You may assume that Teemo attacks at the very beginning of a specific time point, and makes Ashe be in poisoned condition immediately.
Example 1:
Input: [1,4], 2 Output: 4 Explanation: At time point 1, Teemo starts attacking Ashe and makes Ashe be poisoned immediately. This poisoned status will last 2 seconds until the end of time point 2. And at time point 4, Teemo attacks Ashe again, and causes Ashe to be in poisoned status for another 2 seconds. So you finally need to output 4.
Example 2:
Input: [1,2], 2 Output: 3 Explanation: At time point 1, Teemo starts attacking Ashe and makes Ashe be poisoned. This poisoned status will last 2 seconds until the end of time point 2. However, at the beginning of time point 2, Teemo attacks Ashe again who is already in poisoned status. Since the poisoned status won't add up together, though the second poisoning attack will still work at time point 2, it will stop at the end of time point 3. So you finally need to output 3.
Note:
- You may assume the length of given time series array won't exceed 10000.
- You may assume the numbers in the Teemo's attacking time series and his poisoning time duration per attacking are non-negative integers, which won't exceed 10,000,000.

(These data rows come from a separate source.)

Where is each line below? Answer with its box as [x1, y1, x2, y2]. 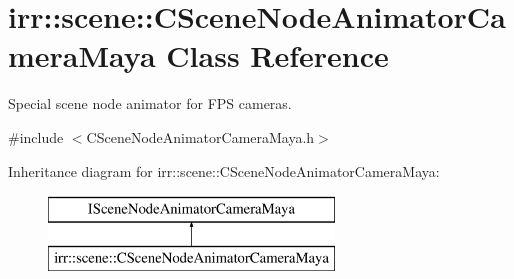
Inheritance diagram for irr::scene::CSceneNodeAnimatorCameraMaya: [8, 160, 440, 181]
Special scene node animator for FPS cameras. [8, 93, 292, 114]
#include [8, 126, 64, 147]
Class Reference [166, 35, 389, 76]
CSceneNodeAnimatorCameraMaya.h [86, 126, 315, 147]
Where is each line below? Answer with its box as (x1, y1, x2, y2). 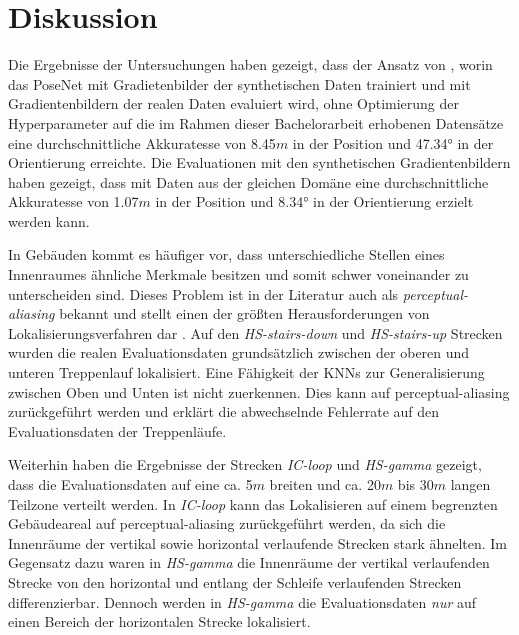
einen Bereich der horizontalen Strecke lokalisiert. (8, 611, 311, 632)
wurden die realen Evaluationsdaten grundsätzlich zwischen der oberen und (8, 342, 470, 363)
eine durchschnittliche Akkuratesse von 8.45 (8, 132, 276, 153)
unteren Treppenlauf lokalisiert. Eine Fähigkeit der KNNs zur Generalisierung (8, 362, 485, 383)
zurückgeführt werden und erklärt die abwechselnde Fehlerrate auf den (8, 401, 440, 422)
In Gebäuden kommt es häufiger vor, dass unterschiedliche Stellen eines (8, 244, 445, 265)
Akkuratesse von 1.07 (8, 191, 139, 212)
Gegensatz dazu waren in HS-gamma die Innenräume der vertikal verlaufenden (8, 552, 490, 573)
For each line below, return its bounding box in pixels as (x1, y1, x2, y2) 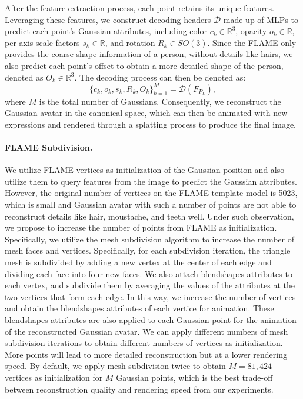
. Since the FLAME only (207, 36, 297, 48)
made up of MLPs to (223, 13, 299, 25)
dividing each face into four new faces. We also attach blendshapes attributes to (5, 267, 292, 280)
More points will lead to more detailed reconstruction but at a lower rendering (5, 348, 287, 360)
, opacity (235, 25, 267, 37)
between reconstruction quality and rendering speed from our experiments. (5, 383, 274, 395)
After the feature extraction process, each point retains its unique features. (5, 2, 274, 14)
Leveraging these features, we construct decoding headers (5, 13, 211, 25)
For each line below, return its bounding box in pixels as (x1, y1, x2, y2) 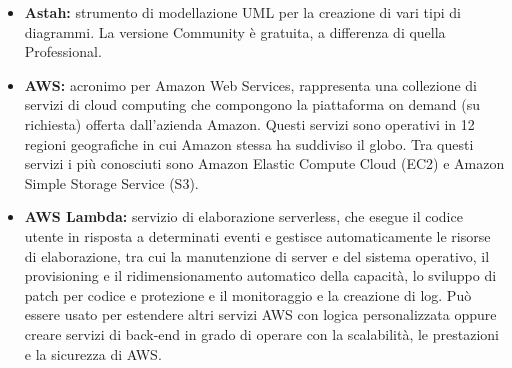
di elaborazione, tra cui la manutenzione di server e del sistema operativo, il (24, 245, 490, 266)
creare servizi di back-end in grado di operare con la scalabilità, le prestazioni (24, 323, 499, 344)
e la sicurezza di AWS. (24, 343, 162, 364)
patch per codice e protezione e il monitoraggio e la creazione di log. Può (24, 284, 472, 305)
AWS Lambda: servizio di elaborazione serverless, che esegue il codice (24, 206, 463, 227)
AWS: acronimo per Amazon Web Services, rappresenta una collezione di (24, 74, 478, 95)
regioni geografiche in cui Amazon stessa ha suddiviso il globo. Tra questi (24, 133, 474, 154)
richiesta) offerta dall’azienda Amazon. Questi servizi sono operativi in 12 (24, 113, 475, 134)
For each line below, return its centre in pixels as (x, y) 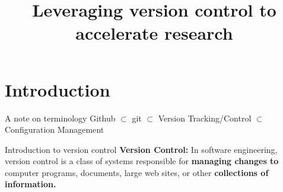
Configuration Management (55, 129)
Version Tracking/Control (205, 118)
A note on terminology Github (60, 118)
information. (31, 184)
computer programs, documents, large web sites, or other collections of (137, 172)
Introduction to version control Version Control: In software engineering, (141, 149)
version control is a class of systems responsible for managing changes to (142, 161)
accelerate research (154, 33)

class Solution { public int findPoisonedDuration(int[] timeSeries, int duration) { int res = 0; if(timeSeries == null || timeSeries.length == 0) return res; for(int i = 0; i < timeSeries.length - 1; i++){ res += Math.min(timeSeries[i+1] - timeSeries[i], duration); } return res + duration; } }
总结:
This is related to interval, but the question is bad for people don't play LOL.
Since we can restart attack at any time in timeSeries, to get the biggest time period we will re-attack at the last point, this is obviously.
Then we see if two are adjacent or overlapped, we only count the minimum of (the time interval, the duration period). Then add them together.